Un silence pesa sur leur conversation. Si la piste s’arrêtait là, Vincent devrait s’en remettre à ses collègues pour poursuivre l’enquête, alors qu’ils le considéraient comme le suspect numéro un.
L’appareil émit un bip de protestation et Vincent lui glissa une dernière pièce.
– Ça va couper, constata-t-il. Je ne peux pas appeler Julia, son portable et la ligne de Muriel doivent être sur écoute. Peux-tu la joindre pour moi et la rassurer, lui dire que je l’aime et que je vais bientôt rentrer ?
– Bien sûr. Je passerai la voir, si tu veux.
– Ce serait super.
Vincent lui donna les coordonnées de Muriel avant de raccrocher.
Les nuages assombrissaient le village lorsqu’il ressortit de la cabine. Il récupéra sa voiture, s’orienta rapidement et démarra en direction de la ferme de Le Gloaenec.
Chapitre Trente-Sept
Vincent reconnut la vieille ferme fortifiée dès qu’elle apparut au sommet de la colline, conforme à la description fournie par le curé. Quatre bâtiments bas aux fenêtres étroites entouraient une cour dont l’accès était défendu par une imposante porte de chêne qui n’avait pas dû être fermée depuis des lustres. Dans un angle, un pigeonnier se donnait des airs de tourelle.
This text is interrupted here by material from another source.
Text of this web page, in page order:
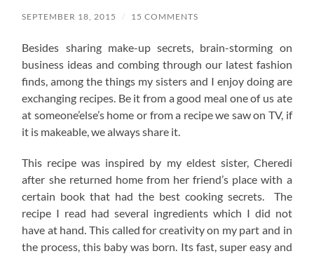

Un vieux chien accourut et vint à son devant, la queue battant l’air pour manifester sa joie de voir un visiteur.
Vincent descendit de voiture dans la cour de la ferme et le chien, au pedigree improbable, vint lui lécher la main. Il se laissa faire en examinant l’ensemble des bâtiments. De ce côté-ci, l’endroit paraissait plus accueillant. Les fenêtres étaient plus larges, ornées de rideaux et même de quelques bacs où les fleurs avaient abandonné le combat face aux plantes sauvages.
Sur sa gauche, un hangar abritait plusieurs véhicules agricoles, une moissonneuse-batteuse, et d’autres à la destination moins évidente. Le tout paraissait plus ou moins à l’abandon.
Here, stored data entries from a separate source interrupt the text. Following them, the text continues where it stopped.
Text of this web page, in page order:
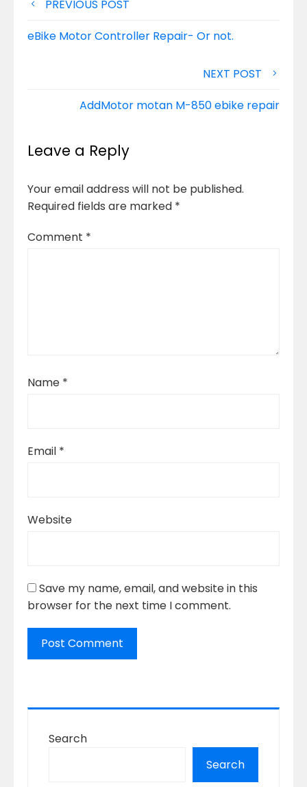
Post
navigation
PREVIOUS POST
eBike Motor Controller Repair- Or not.
NEXT POST
AddMotor motan M-850 ebike repair
Leave a Reply
Your email address will not be published.
Required fields are marked *
Comment *
Name *
Email *
Website
Save my name, email, and website in this
browser for the next time I comment.
Search
Search

Une porte s’ouvrit dans le bâtiment du fond, et un homme en sortit. Grand, brun, environ la soixantaine. Malgré l’heure tardive, il n’était pas rasé et ne paraissait pas habillé pour aller aux champs. Il regarda l’intrus, sans bouger de sa place, mais sans hostilité non plus.
Vincent abandonna le chien et s’avança vers lui.
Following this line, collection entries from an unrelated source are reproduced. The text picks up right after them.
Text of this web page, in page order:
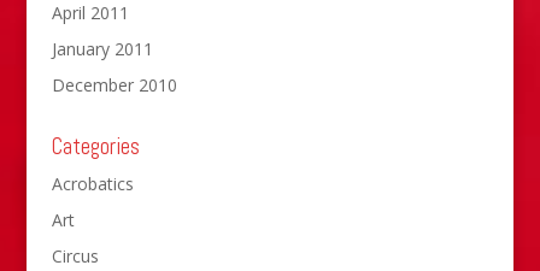
April 2011
January 2011
December 2010
Categories
Acrobatics
Art
Circus

– Bonjour, je suis Vincent Brémont, capitaine de police. Vous êtes bien Pierre Le Gloaenec ?
Il sortit sa carte et la montra brièvement avant de la rempocher. Les sourcils de son interlocuteur se froncèrent légèrement.
– Oui, c’est moi. Qu’est-ce que vous me voulez ?
– Rien de grave, ne vous inquiétez pas. En fait, j’enquête sur une vieille histoire qui remonte à votre enfance. Je cherche des renseignements sur un de vos anciens condisciples, Yvon Kervalec.
Le soulagement de Le Gloaenec fut perceptible.
– Yvon ? Ça fait bien longtemps que je ne l’ai pas vu.
– Il est mort.
– J’en ai entendu parler, c’est vrai. Il a été tué, non ?
– Abattu d’une balle de revolver. D’où mon enquête. On peut entrer pour discuter tranquillement ?
Le Gloaenec examina la proposition comme si elle risquait de l’entraîner plus loin qu’il ne l’aurait désiré, avant d’accepter en désignant la porte qu’il venait de franchir.
– Vous tombez bien, je viens de faire du café.
Vincent sentit son estomac protester mais ne dit rien. Il prendrait bien un quatrième café si cela devait lui permettre de se concilier les bonnes grâces de cet homme.
La pièce principale où ils entrèrent tenait à la fois de la cuisine et de la salle à manger et semblait écrasée par les grosses poutres noires du plafond. Le mobilier, plus ancien encore que celui du presbytère, était d’un bois très sombre et contribuait à rendre l’atmosphère étrange.
L’endroit semblait convivial, mais on le sentait dénué de vie, comme si toute joie l’avait déserté depuis longtemps.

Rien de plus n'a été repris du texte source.